• [INSTRUCTIONS TO FOLLOW] Please give back the listing below word for word and drop any images.

• [DATA TO PROCESS]
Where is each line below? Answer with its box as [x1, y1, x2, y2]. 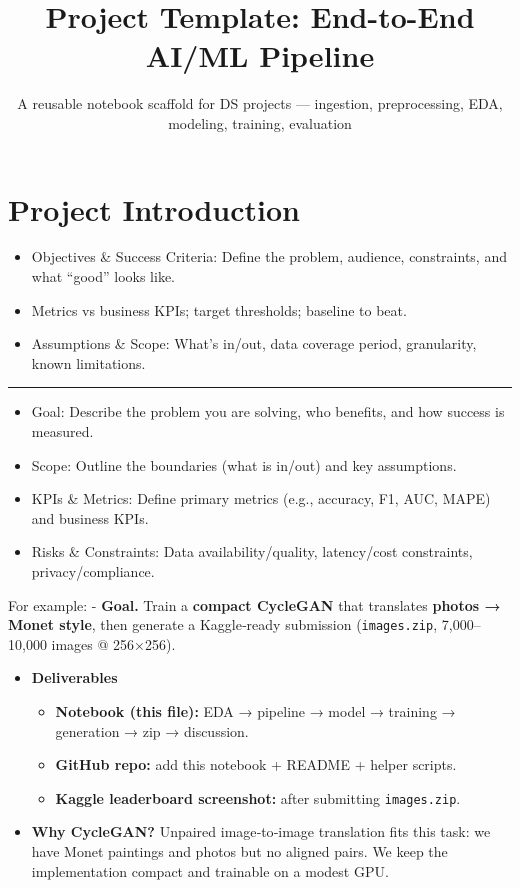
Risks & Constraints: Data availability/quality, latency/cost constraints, [31, 541, 473, 562]
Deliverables [31, 667, 118, 688]
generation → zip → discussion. [55, 720, 249, 741]
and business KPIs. [31, 507, 149, 528]
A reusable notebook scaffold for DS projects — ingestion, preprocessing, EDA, [17, 93, 503, 114]
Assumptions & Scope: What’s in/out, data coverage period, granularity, [31, 333, 477, 354]
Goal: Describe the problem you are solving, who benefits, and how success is [31, 401, 505, 422]
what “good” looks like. [31, 266, 175, 287]

• [YOUR SOLUTION]
Where is each line below? Answer with its box as [x1, y1, x2, y2]. 
Risks & Constraints: Data availability/quality, latency/cost constraints, [31, 541, 473, 562]
Deliverables [31, 667, 118, 688]
generation → zip → discussion. [55, 720, 249, 741]
and business KPIs. [31, 507, 149, 528]
A reusable notebook scaffold for DS projects — ingestion, preprocessing, EDA, [17, 93, 503, 114]
Assumptions & Scope: What’s in/out, data coverage period, granularity, [31, 333, 477, 354]
Goal: Describe the problem you are solving, who benefits, and how success is [31, 401, 505, 422]
what “good” looks like. [31, 266, 175, 287]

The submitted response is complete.